Students cook for community

A COVID-19 catering program gives students lessons in literacy, numeracy and empathy.

18 May 2020
Plastic takeaway containers full of food.
Image: A student at Dorchester School packs meals for the local community.

Every week 300 meals cooked by students are pumped out of the Dorchester School commercial kitchen, packed into single-serve containers and frozen to distribute to families impacted by COVID-19.

In the past month the school inside Reiby Youth Justice Centre has cooked more than 1,500 meals, which have fed detainees at the centre, homeless people and local families.

The principal of Dorchester School, Alexandra Stylis, said the cooking spree started when there were grocery shortages in the early days of the pandemic lockdown and concerns about how to feed the detainees at the youth justice centre.

The school already had a commercial kitchen and a commercial freezer with capacity for 500 containers. Ms Stylis then hired a chef to work with a rotating roster of students, and to supervise commercial kitchen food preparation, health and hygiene guidelines.

“Once we had 500 meals we contacted a homeless hub in Campbelltown and we stocked up their freezer, and then we decided to support our local community as many people are struggling and have lost jobs or work hours,” Ms Stylis said.

Casseroles, curries, vegetables, steaks, sausages, pasta, cakes and fruit bowls are now regularly produced for distribution to the Airds community, near Campbelltown, one of Sydney’s lowest socioeconomic areas.

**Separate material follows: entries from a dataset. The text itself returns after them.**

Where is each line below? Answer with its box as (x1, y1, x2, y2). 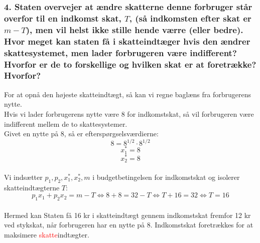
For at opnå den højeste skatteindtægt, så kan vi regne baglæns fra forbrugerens (4, 89, 251, 99)
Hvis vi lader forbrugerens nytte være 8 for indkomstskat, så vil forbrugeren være (4, 108, 254, 119)
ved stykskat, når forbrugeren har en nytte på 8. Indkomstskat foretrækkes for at (4, 219, 253, 230)
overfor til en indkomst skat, (4, 12, 121, 24)
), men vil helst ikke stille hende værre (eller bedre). (26, 23, 243, 36)
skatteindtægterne (4, 182, 60, 192)
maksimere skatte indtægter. (4, 229, 89, 239)
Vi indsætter (4, 171, 43, 182)
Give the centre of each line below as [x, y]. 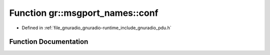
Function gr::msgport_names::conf [84, 13]
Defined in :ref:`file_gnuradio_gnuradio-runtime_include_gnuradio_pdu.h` [97, 28]
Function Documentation [49, 42]
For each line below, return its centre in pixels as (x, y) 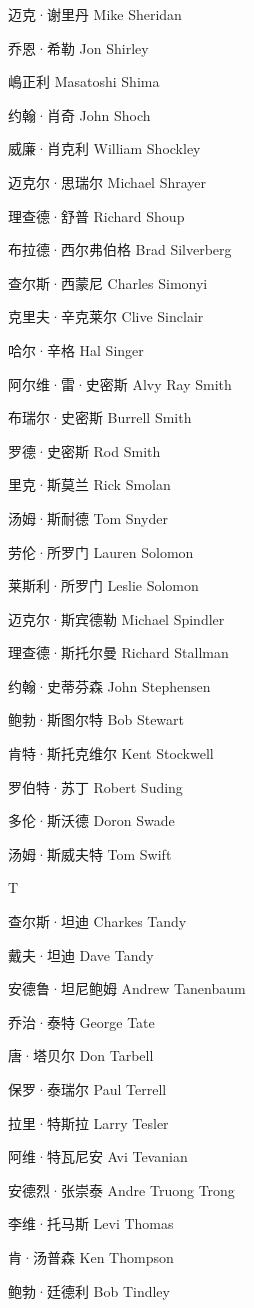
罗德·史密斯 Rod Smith (84, 450)
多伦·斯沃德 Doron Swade (91, 820)
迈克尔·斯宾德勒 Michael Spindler (116, 618)
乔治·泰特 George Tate (81, 1021)
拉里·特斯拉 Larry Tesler (88, 1122)
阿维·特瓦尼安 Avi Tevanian (98, 1156)
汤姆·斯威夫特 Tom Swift (90, 853)
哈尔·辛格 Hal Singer (76, 349)
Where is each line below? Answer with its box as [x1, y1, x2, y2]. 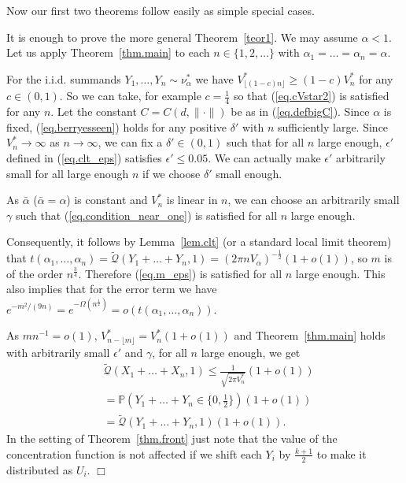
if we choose [142, 165, 201, 181]
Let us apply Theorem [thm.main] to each [6, 44, 210, 61]
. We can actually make [208, 149, 321, 165]
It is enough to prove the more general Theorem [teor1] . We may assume [6, 28, 358, 45]
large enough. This [295, 265, 386, 281]
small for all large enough [6, 165, 129, 181]
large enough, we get [201, 344, 301, 360]
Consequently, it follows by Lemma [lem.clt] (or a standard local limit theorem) [6, 233, 392, 250]
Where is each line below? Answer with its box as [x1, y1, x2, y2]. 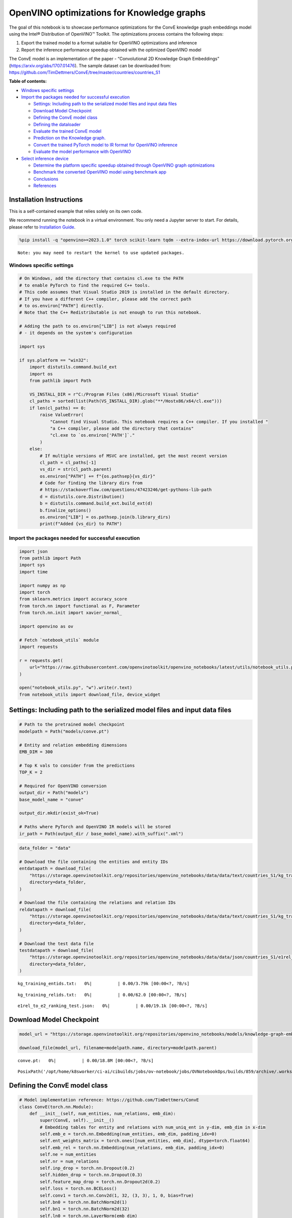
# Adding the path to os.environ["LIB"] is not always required [19, 324, 176, 329]
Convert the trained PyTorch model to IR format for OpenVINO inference [33, 142, 178, 148]
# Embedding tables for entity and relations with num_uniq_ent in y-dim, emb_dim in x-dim [39, 1124, 266, 1130]
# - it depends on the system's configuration [19, 330, 132, 336]
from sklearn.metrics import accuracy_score [19, 596, 128, 602]
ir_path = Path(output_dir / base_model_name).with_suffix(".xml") [19, 831, 184, 837]
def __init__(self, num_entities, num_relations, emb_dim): [29, 1111, 176, 1116]
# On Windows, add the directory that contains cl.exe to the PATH [19, 276, 184, 281]

As they cook, the students learn numeracy and literacy skills such as measurement and how to read a recipe and social and interpersonal skills from working in a team.

“Having themselves been in difficult circumstances the students can empathise with local families and giving back to the community makes them feel valued,” Ms Stylis said.”

The cooking program complements the school’s food technology and barista courses. Dorchester School educates up to 55 students in small classes. The male and female detainees are aged from 10 to 21, including young people on community service programs to transition back to the community.

Local public primary schools Briar Road and John Warby and Airds High School are now distributing the Dorchester School meals to families in their communities.

Dorchester School has just hired a second chef to work with students to cook 100 meals a week for Aboriginal Elders in the local community.